If she had, instead of cigarettes, smuggled what would here be called “class A drugs” across the border, again I would not have hesitated to require her extradition, even at the cost of separating her daughter from her from aged about three to six and a half years. The smuggled merchandise, though, is not illegal per se in this case.
That is not to diminish in any way the seriousness of engaging in contraband operations or causing injury by driving dangerously. The former is, effectively, stealing money from the state through evasion of duty. The latter is a menace to individuals and society. However, the smuggled product, though harmful, is not itself illegal as a prohibited drug is, either in Romania or elsewhere.
The delay and prolongation of the extradition proceedings and the corresponding stress to the appellant also weighs with me, though to a much lesser extent than does the welfare of Cielline.
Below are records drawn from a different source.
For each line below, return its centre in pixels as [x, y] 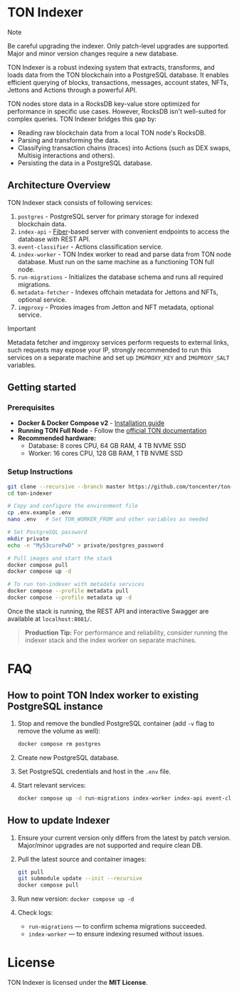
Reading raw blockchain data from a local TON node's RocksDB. [112, 132]
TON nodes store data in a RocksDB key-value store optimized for [104, 103]
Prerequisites [31, 408]
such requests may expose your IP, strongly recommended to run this [110, 350]
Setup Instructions [40, 472]
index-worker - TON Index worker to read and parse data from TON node [124, 254]
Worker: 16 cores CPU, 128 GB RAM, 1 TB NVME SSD [106, 454]
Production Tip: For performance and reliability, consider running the [126, 632]
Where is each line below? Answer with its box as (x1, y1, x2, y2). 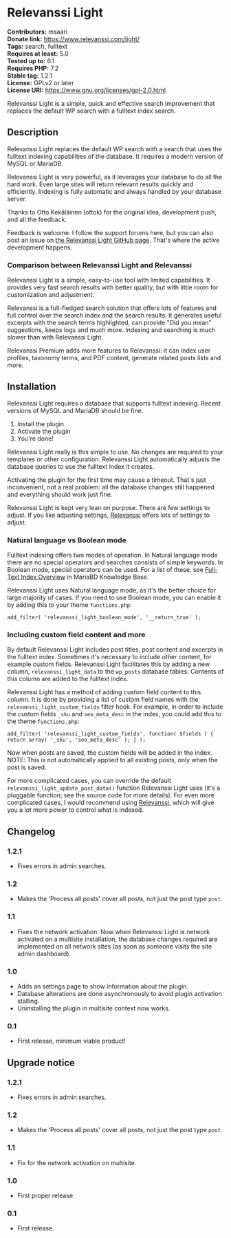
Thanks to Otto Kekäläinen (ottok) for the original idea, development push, (7, 208, 217, 216)
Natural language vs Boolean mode (7, 535, 127, 544)
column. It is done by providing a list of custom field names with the (7, 696, 199, 704)
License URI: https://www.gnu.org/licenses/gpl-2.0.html (7, 86, 166, 94)
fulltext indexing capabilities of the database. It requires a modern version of (7, 152, 223, 160)
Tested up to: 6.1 (7, 56, 55, 65)
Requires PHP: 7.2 (7, 64, 59, 72)
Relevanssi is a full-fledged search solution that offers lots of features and (7, 304, 217, 312)
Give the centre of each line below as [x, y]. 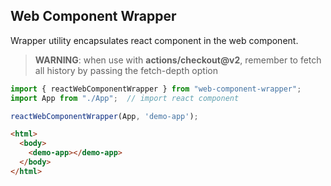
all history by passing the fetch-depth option [126, 70]
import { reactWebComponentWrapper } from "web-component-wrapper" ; [156, 89]
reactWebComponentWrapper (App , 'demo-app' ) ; [104, 116]
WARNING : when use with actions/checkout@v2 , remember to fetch [178, 60]
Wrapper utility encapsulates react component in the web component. [154, 40]
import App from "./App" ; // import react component [125, 98]
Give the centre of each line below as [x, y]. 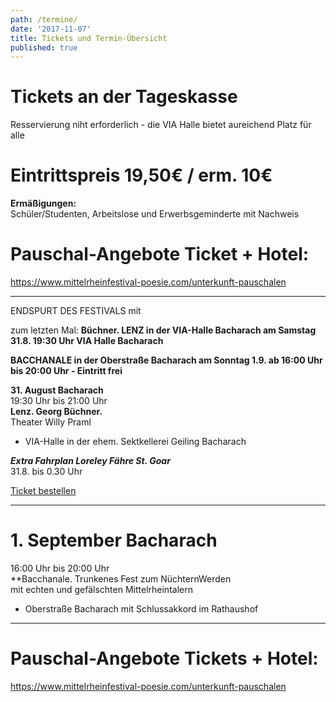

The initial cause of the delay was the absence of a satisfactory prison assurance, making the second warrant necessary. That was not a matter for which the appellant can be held responsible.
The delays that occurred after that were partly related to coronavirus and partly due to the birth of Celliene, in April 2019, and the consequent need for further investigations and reporting. I do not think it would be right to hold against the appellant the fact that she conceived and bore a child while under the cloud of the extradition proceedings. A young person of childbearing age cannot be expected to put her life on hold for year on year to await the outcome.
In the end, while the case remains closely balanced, as it was before the judge, the balance is now narrowly but clearly the other way. It gives me no pleasure to say so, but, mainly for Cielline’s sake, I will therefore allow the appeal and discharge the appellant under section 21 of the Extradition Act 2003.